● **AIM OF THE EXERCISE**
Print the line containing "功能与 |base left|" and every later line of the records. Keep each one exactly as given, ending with the last.
[PROVIDED RECORDS Boundary: Start]
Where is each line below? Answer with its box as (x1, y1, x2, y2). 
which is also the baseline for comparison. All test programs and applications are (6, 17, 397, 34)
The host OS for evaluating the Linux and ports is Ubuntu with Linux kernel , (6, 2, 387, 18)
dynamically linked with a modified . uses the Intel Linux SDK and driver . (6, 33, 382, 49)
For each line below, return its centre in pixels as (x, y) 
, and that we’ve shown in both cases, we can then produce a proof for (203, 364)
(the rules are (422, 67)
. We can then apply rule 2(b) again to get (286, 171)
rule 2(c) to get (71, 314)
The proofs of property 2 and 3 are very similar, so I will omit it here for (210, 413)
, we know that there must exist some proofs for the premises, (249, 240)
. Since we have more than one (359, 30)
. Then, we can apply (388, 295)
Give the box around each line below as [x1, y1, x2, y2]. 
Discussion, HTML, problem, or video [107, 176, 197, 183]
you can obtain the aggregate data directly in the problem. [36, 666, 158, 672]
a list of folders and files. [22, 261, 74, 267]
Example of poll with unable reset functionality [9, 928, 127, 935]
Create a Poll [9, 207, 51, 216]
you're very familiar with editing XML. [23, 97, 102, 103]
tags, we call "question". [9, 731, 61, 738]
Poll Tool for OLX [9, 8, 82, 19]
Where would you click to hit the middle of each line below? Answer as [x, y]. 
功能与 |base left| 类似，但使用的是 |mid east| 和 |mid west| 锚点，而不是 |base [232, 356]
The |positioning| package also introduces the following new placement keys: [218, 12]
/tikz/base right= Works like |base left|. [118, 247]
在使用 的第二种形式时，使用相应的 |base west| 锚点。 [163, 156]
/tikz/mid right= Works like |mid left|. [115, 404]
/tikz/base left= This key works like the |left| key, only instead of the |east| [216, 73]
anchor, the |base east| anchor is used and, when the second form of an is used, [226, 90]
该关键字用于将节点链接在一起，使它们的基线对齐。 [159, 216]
[PROVIDED RECORDS Boundary: End]
● **REPLY**
功能与 |base left| 类似，但使用的是 |mid east| 和 |mid west| 锚点，而不是 |base [232, 356]
The |positioning| package also introduces the following new placement keys: [218, 12]
/tikz/base right= Works like |base left|. [118, 247]
在使用 的第二种形式时，使用相应的 |base west| 锚点。 [163, 156]
/tikz/mid right= Works like |mid left|. [115, 404]
/tikz/base left= This key works like the |left| key, only instead of the |east| [216, 73]
anchor, the |base east| anchor is used and, when the second form of an is used, [226, 90]
该关键字用于将节点链接在一起，使它们的基线对齐。 [159, 216]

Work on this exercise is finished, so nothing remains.